* _EXERCISE GOAL_
Set down the data again in full, keeping every line exactly as it is.

DATA TO USE below:

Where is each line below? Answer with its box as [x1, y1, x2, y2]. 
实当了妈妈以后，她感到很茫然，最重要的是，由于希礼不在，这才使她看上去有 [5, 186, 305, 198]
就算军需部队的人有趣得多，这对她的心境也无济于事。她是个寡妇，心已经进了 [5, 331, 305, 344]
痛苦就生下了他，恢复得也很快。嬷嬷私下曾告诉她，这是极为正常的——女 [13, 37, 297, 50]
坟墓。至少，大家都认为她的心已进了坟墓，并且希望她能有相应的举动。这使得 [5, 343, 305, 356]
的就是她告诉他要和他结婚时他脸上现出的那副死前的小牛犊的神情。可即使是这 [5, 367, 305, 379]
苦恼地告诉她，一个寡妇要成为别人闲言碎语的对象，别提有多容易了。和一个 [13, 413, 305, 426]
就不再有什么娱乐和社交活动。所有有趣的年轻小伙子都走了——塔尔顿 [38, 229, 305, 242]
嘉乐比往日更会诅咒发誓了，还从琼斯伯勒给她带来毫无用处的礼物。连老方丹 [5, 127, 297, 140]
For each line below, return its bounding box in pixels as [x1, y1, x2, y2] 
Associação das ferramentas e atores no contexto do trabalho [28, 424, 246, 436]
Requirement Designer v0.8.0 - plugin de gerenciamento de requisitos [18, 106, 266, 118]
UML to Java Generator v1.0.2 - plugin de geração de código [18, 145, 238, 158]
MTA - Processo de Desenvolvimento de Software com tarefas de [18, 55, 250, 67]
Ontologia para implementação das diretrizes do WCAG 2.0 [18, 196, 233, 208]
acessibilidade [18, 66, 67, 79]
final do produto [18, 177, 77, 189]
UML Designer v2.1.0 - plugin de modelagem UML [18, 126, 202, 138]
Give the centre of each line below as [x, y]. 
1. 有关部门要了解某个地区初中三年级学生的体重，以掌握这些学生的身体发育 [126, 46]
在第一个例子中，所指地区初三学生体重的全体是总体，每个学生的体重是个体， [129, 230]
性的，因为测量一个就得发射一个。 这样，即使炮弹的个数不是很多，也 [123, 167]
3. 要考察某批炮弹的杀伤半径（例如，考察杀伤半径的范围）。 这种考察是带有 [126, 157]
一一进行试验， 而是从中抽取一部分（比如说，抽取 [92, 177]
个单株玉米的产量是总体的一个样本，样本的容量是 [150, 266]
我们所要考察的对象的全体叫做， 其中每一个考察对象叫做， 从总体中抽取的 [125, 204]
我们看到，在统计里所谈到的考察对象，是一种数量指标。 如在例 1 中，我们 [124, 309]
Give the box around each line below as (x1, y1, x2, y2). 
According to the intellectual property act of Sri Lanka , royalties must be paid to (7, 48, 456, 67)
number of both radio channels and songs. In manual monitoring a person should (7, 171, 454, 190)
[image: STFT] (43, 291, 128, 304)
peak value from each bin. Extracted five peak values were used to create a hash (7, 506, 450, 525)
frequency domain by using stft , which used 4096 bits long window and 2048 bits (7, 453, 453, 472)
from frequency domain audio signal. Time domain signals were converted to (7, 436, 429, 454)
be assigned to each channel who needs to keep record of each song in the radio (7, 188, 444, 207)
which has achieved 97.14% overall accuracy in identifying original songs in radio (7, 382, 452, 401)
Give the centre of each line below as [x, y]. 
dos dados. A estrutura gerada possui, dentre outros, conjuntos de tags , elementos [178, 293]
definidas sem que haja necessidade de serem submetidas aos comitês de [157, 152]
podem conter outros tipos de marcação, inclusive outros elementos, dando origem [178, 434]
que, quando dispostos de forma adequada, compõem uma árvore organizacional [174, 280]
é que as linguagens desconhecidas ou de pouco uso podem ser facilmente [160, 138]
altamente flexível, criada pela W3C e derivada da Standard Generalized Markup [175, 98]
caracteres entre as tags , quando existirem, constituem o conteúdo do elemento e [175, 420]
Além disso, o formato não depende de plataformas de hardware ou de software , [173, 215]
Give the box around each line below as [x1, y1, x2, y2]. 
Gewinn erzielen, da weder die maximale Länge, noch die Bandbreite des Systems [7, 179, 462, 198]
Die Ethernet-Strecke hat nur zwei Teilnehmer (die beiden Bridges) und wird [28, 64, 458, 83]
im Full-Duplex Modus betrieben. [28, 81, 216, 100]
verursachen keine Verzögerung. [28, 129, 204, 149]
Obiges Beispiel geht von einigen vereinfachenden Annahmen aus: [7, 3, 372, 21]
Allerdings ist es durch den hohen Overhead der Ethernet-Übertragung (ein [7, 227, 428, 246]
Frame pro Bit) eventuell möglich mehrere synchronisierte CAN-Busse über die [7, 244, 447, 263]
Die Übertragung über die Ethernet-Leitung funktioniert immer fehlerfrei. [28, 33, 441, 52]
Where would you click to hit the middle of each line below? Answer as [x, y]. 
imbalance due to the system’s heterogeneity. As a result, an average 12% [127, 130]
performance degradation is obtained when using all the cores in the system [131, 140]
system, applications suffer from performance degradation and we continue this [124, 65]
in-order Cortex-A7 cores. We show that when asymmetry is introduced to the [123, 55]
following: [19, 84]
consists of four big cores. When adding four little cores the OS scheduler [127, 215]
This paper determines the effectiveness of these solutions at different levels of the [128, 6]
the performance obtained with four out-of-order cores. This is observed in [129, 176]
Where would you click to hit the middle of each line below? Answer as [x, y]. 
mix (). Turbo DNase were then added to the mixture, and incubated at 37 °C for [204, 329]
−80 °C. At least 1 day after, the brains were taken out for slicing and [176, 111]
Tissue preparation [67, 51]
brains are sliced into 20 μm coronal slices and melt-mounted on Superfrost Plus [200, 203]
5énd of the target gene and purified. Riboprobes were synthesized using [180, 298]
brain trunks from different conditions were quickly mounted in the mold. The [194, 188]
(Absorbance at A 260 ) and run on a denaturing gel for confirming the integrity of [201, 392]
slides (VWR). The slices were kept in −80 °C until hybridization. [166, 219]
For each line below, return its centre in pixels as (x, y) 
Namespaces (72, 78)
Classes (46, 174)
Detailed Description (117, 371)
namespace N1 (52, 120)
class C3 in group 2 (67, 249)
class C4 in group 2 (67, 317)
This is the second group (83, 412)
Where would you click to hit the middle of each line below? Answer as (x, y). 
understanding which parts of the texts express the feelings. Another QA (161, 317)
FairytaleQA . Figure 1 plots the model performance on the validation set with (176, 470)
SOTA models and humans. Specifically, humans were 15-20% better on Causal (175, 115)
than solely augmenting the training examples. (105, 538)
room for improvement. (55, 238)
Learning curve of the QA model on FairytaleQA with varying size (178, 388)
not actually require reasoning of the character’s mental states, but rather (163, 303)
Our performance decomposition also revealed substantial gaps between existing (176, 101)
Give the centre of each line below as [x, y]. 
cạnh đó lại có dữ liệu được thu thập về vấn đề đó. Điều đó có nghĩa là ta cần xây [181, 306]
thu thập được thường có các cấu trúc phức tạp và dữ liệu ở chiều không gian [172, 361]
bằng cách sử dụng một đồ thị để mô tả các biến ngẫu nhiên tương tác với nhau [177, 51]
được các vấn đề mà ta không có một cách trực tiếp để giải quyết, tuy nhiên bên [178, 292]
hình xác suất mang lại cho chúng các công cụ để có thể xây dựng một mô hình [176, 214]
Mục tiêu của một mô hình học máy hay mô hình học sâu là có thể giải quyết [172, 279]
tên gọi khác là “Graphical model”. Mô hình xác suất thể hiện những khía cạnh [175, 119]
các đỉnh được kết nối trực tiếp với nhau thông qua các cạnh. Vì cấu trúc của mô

End of DATA TO USE.

* _RESULT FOR THIS EXERCISE_
Where is each line below? Answer with its box as [x1, y1, x2, y2]. 
实当了妈妈以后，她感到很茫然，最重要的是，由于希礼不在，这才使她看上去有 [5, 186, 305, 198]
就算军需部队的人有趣得多，这对她的心境也无济于事。她是个寡妇，心已经进了 [5, 331, 305, 344]
痛苦就生下了他，恢复得也很快。嬷嬷私下曾告诉她，这是极为正常的——女 [13, 37, 297, 50]
坟墓。至少，大家都认为她的心已进了坟墓，并且希望她能有相应的举动。这使得 [5, 343, 305, 356]
的就是她告诉他要和他结婚时他脸上现出的那副死前的小牛犊的神情。可即使是这 [5, 367, 305, 379]
苦恼地告诉她，一个寡妇要成为别人闲言碎语的对象，别提有多容易了。和一个 [13, 413, 305, 426]
就不再有什么娱乐和社交活动。所有有趣的年轻小伙子都走了——塔尔顿 [38, 229, 305, 242]
嘉乐比往日更会诅咒发誓了，还从琼斯伯勒给她带来毫无用处的礼物。连老方丹 [5, 127, 297, 140]
For each line below, return its bounding box in pixels as [x1, y1, x2, y2] 
Associação das ferramentas e atores no contexto do trabalho [28, 424, 246, 436]
Requirement Designer v0.8.0 - plugin de gerenciamento de requisitos [18, 106, 266, 118]
UML to Java Generator v1.0.2 - plugin de geração de código [18, 145, 238, 158]
MTA - Processo de Desenvolvimento de Software com tarefas de [18, 55, 250, 67]
Ontologia para implementação das diretrizes do WCAG 2.0 [18, 196, 233, 208]
acessibilidade [18, 66, 67, 79]
final do produto [18, 177, 77, 189]
UML Designer v2.1.0 - plugin de modelagem UML [18, 126, 202, 138]
Give the centre of each line below as [x, y]. 
1. 有关部门要了解某个地区初中三年级学生的体重，以掌握这些学生的身体发育 [126, 46]
在第一个例子中，所指地区初三学生体重的全体是总体，每个学生的体重是个体， [129, 230]
性的，因为测量一个就得发射一个。 这样，即使炮弹的个数不是很多，也 [123, 167]
3. 要考察某批炮弹的杀伤半径（例如，考察杀伤半径的范围）。 这种考察是带有 [126, 157]
一一进行试验， 而是从中抽取一部分（比如说，抽取 [92, 177]
个单株玉米的产量是总体的一个样本，样本的容量是 [150, 266]
我们所要考察的对象的全体叫做， 其中每一个考察对象叫做， 从总体中抽取的 [125, 204]
我们看到，在统计里所谈到的考察对象，是一种数量指标。 如在例 1 中，我们 [124, 309]
Give the box around each line below as (x1, y1, x2, y2). 
According to the intellectual property act of Sri Lanka , royalties must be paid to (7, 48, 456, 67)
number of both radio channels and songs. In manual monitoring a person should (7, 171, 454, 190)
[image: STFT] (43, 291, 128, 304)
peak value from each bin. Extracted five peak values were used to create a hash (7, 506, 450, 525)
frequency domain by using stft , which used 4096 bits long window and 2048 bits (7, 453, 453, 472)
from frequency domain audio signal. Time domain signals were converted to (7, 436, 429, 454)
be assigned to each channel who needs to keep record of each song in the radio (7, 188, 444, 207)
which has achieved 97.14% overall accuracy in identifying original songs in radio (7, 382, 452, 401)
Give the centre of each line below as [x, y]. 
dos dados. A estrutura gerada possui, dentre outros, conjuntos de tags , elementos [178, 293]
definidas sem que haja necessidade de serem submetidas aos comitês de [157, 152]
podem conter outros tipos de marcação, inclusive outros elementos, dando origem [178, 434]
que, quando dispostos de forma adequada, compõem uma árvore organizacional [174, 280]
é que as linguagens desconhecidas ou de pouco uso podem ser facilmente [160, 138]
altamente flexível, criada pela W3C e derivada da Standard Generalized Markup [175, 98]
caracteres entre as tags , quando existirem, constituem o conteúdo do elemento e [175, 420]
Além disso, o formato não depende de plataformas de hardware ou de software , [173, 215]
Give the box around each line below as [x1, y1, x2, y2]. 
Gewinn erzielen, da weder die maximale Länge, noch die Bandbreite des Systems [7, 179, 462, 198]
Die Ethernet-Strecke hat nur zwei Teilnehmer (die beiden Bridges) und wird [28, 64, 458, 83]
im Full-Duplex Modus betrieben. [28, 81, 216, 100]
verursachen keine Verzögerung. [28, 129, 204, 149]
Obiges Beispiel geht von einigen vereinfachenden Annahmen aus: [7, 3, 372, 21]
Allerdings ist es durch den hohen Overhead der Ethernet-Übertragung (ein [7, 227, 428, 246]
Frame pro Bit) eventuell möglich mehrere synchronisierte CAN-Busse über die [7, 244, 447, 263]
Die Übertragung über die Ethernet-Leitung funktioniert immer fehlerfrei. [28, 33, 441, 52]
Where would you click to hit the middle of each line below? Answer as [x, y]. 
imbalance due to the system’s heterogeneity. As a result, an average 12% [127, 130]
performance degradation is obtained when using all the cores in the system [131, 140]
system, applications suffer from performance degradation and we continue this [124, 65]
in-order Cortex-A7 cores. We show that when asymmetry is introduced to the [123, 55]
following: [19, 84]
consists of four big cores. When adding four little cores the OS scheduler [127, 215]
This paper determines the effectiveness of these solutions at different levels of the [128, 6]
the performance obtained with four out-of-order cores. This is observed in [129, 176]
Where would you click to hit the middle of each line below? Answer as [x, y]. 
mix (). Turbo DNase were then added to the mixture, and incubated at 37 °C for [204, 329]
−80 °C. At least 1 day after, the brains were taken out for slicing and [176, 111]
Tissue preparation [67, 51]
brains are sliced into 20 μm coronal slices and melt-mounted on Superfrost Plus [200, 203]
5énd of the target gene and purified. Riboprobes were synthesized using [180, 298]
brain trunks from different conditions were quickly mounted in the mold. The [194, 188]
(Absorbance at A 260 ) and run on a denaturing gel for confirming the integrity of [201, 392]
slides (VWR). The slices were kept in −80 °C until hybridization. [166, 219]
For each line below, return its centre in pixels as (x, y) 
Namespaces (72, 78)
Classes (46, 174)
Detailed Description (117, 371)
namespace N1 (52, 120)
class C3 in group 2 (67, 249)
class C4 in group 2 (67, 317)
This is the second group (83, 412)
Where would you click to hit the middle of each line below? Answer as (x, y). 
understanding which parts of the texts express the feelings. Another QA (161, 317)
FairytaleQA . Figure 1 plots the model performance on the validation set with (176, 470)
SOTA models and humans. Specifically, humans were 15-20% better on Causal (175, 115)
than solely augmenting the training examples. (105, 538)
room for improvement. (55, 238)
Learning curve of the QA model on FairytaleQA with varying size (178, 388)
not actually require reasoning of the character’s mental states, but rather (163, 303)
Our performance decomposition also revealed substantial gaps between existing (176, 101)
Give the centre of each line below as [x, y]. 
cạnh đó lại có dữ liệu được thu thập về vấn đề đó. Điều đó có nghĩa là ta cần xây [181, 306]
thu thập được thường có các cấu trúc phức tạp và dữ liệu ở chiều không gian [172, 361]
bằng cách sử dụng một đồ thị để mô tả các biến ngẫu nhiên tương tác với nhau [177, 51]
được các vấn đề mà ta không có một cách trực tiếp để giải quyết, tuy nhiên bên [178, 292]
hình xác suất mang lại cho chúng các công cụ để có thể xây dựng một mô hình [176, 214]
Mục tiêu của một mô hình học máy hay mô hình học sâu là có thể giải quyết [172, 279]
tên gọi khác là “Graphical model”. Mô hình xác suất thể hiện những khía cạnh [175, 119]
các đỉnh được kết nối trực tiếp với nhau thông qua các cạnh. Vì cấu trúc của mô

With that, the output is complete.